- [EXTRACTED ENTRIES]

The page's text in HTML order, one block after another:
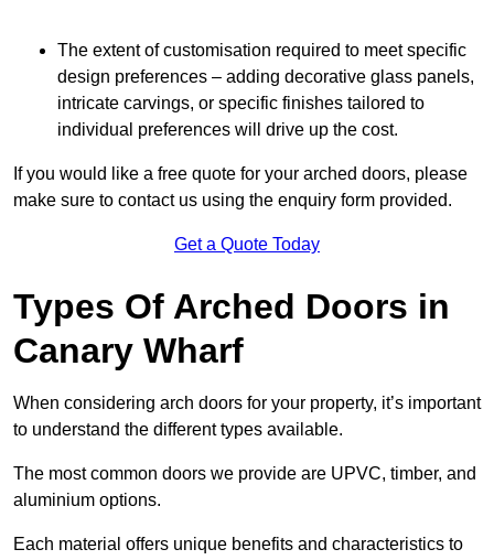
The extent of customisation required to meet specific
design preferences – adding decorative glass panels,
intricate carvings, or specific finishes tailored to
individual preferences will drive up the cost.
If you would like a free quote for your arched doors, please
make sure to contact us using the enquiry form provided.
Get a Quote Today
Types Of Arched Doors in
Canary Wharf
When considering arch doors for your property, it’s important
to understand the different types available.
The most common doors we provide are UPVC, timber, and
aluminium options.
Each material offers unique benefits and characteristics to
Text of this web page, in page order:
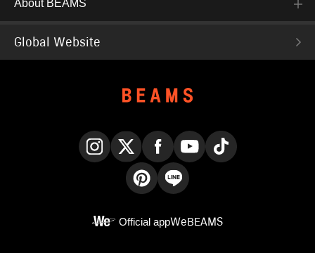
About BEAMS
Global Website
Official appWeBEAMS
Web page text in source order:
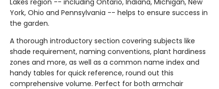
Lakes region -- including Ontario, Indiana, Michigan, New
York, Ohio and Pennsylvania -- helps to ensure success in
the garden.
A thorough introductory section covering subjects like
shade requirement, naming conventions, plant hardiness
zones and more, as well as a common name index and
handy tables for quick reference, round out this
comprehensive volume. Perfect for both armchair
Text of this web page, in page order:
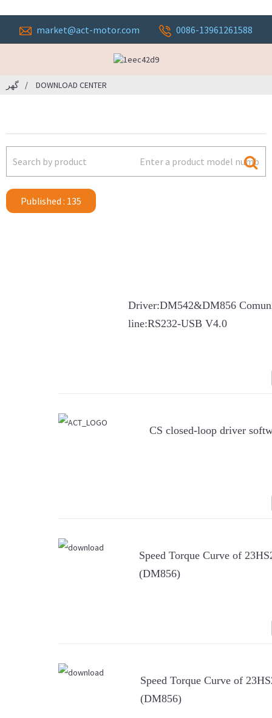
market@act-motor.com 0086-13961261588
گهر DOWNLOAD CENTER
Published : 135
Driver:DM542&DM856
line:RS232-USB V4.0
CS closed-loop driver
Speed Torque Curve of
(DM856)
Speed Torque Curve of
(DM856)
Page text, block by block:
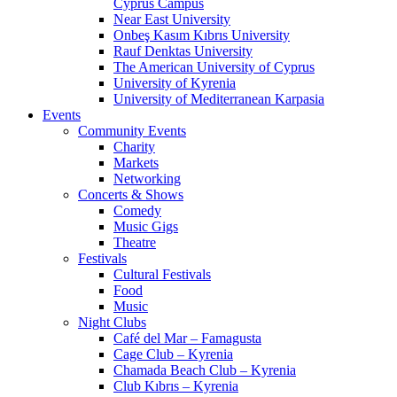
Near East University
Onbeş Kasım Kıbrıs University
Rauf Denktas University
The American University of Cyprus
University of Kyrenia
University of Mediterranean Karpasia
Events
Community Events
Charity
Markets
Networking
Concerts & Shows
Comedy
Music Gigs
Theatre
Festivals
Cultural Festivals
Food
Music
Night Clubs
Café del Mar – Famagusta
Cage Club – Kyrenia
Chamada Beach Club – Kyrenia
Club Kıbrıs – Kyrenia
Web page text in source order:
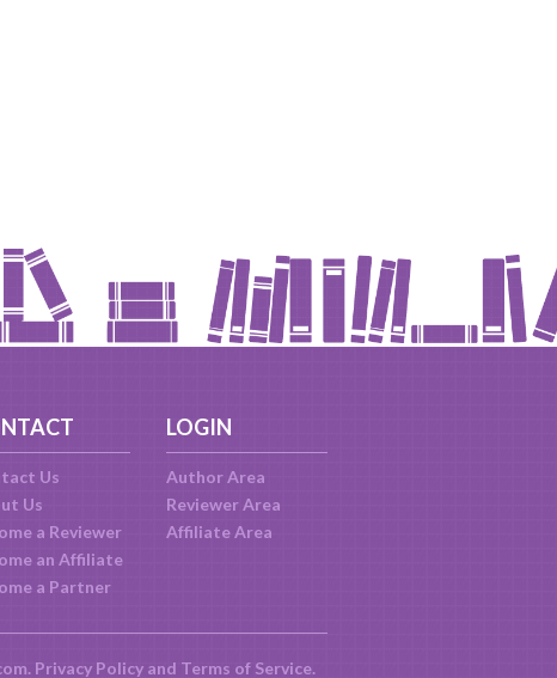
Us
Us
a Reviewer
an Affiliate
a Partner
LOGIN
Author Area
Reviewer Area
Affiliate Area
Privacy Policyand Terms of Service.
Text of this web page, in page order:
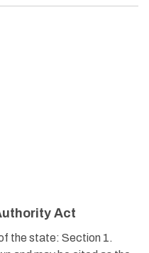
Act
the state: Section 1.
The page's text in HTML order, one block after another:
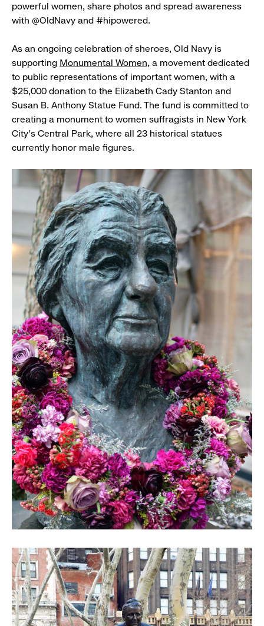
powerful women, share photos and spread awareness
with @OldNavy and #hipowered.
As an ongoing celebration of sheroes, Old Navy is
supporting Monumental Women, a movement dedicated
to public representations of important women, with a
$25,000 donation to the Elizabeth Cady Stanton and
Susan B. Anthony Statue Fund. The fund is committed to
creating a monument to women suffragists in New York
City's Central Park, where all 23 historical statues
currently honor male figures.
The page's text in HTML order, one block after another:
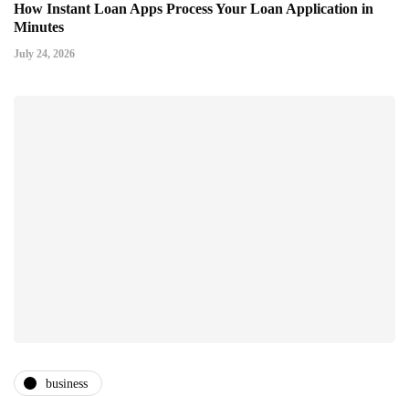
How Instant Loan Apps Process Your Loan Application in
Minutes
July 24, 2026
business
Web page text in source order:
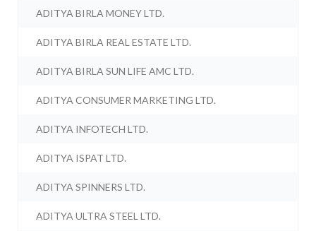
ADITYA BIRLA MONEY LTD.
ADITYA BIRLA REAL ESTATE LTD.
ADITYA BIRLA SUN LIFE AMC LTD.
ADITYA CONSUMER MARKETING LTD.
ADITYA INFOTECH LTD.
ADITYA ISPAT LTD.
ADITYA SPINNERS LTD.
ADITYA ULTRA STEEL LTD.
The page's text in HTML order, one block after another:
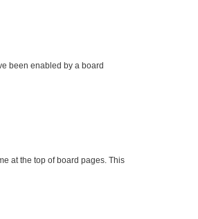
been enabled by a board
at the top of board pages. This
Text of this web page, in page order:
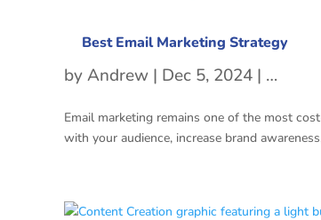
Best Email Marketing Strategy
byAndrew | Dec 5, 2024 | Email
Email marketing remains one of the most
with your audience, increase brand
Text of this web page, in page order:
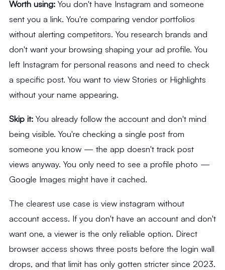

- [PROBLEM TO WORK ON] The entries above are to be retyped exactly, with each picture left out.

- [TASK OUTPUT]
The page's text in HTML order, one block after another:
The extent of customisation required to meet specific
design preferences – adding decorative glass panels,
intricate carvings, or specific finishes tailored to
individual preferences will drive up the cost.
If you would like a free quote for your arched doors, please
make sure to contact us using the enquiry form provided.
Get a Quote Today
Types Of Arched Doors in
Canary Wharf
When considering arch doors for your property, it’s important
to understand the different types available.
The most common doors we provide are UPVC, timber, and
aluminium options.
Each material offers unique benefits and characteristics to
Text of this web page, in page order:
About BEAMS
Global Website
Official appWeBEAMS
Web page text in source order:
Lakes region -- including Ontario, Indiana, Michigan, New
York, Ohio and Pennsylvania -- helps to ensure success in
the garden.
A thorough introductory section covering subjects like
shade requirement, naming conventions, plant hardiness
zones and more, as well as a common name index and
handy tables for quick reference, round out this
comprehensive volume. Perfect for both armchair
Text of this web page, in page order:
market@act-motor.com 0086-13961261588
گهر DOWNLOAD CENTER
Published : 135
Driver:DM542&DM856
line:RS232-USB V4.0
CS closed-loop driver
Speed Torque Curve of
(DM856)
Speed Torque Curve of
(DM856)
Page text, block by block:
Near East University
Onbeş Kasım Kıbrıs University
Rauf Denktas University
The American University of Cyprus
University of Kyrenia
University of Mediterranean Karpasia
Events
Community Events
Charity
Markets
Networking
Concerts & Shows
Comedy
Music Gigs
Theatre
Festivals
Cultural Festivals
Food
Music
Night Clubs
Café del Mar – Famagusta
Cage Club – Kyrenia
Chamada Beach Club – Kyrenia
Club Kıbrıs – Kyrenia
Web page text in source order:
Us
Us
a Reviewer
an Affiliate
a Partner
LOGIN
Author Area
Reviewer Area
Affiliate Area
Privacy Policyand Terms of Service.
Text of this web page, in page order:
Act
the state: Section 1.
The page's text in HTML order, one block after another:
powerful women, share photos and spread awareness
with @OldNavy and #hipowered.
As an ongoing celebration of sheroes, Old Navy is
supporting Monumental Women, a movement dedicated
to public representations of important women, with a
$25,000 donation to the Elizabeth Cady Stanton and
Susan B. Anthony Statue Fund. The fund is committed to
creating a monument to women suffragists in New York
City's Central Park, where all 23 historical statues
currently honor male figures.
The page's text in HTML order, one block after another:
How Instant Loan Apps Process Your Loan Application in
Minutes
July 24, 2026
business
Web page text in source order:
ADITYA BIRLA MONEY LTD.
ADITYA BIRLA REAL ESTATE LTD.
ADITYA BIRLA SUN LIFE AMC LTD.
ADITYA CONSUMER MARKETING LTD.
ADITYA INFOTECH LTD.
ADITYA ISPAT LTD.
ADITYA SPINNERS LTD.
ADITYA ULTRA STEEL LTD.
The page's text in HTML order, one block after another:
been enabled by a board
at the top of board pages. This
Text of this web page, in page order:
Best Email Marketing Strategy
byAndrew | Dec 5, 2024 | Email
Email marketing remains one of the most
with your audience, increase brand
Text of this web page, in page order:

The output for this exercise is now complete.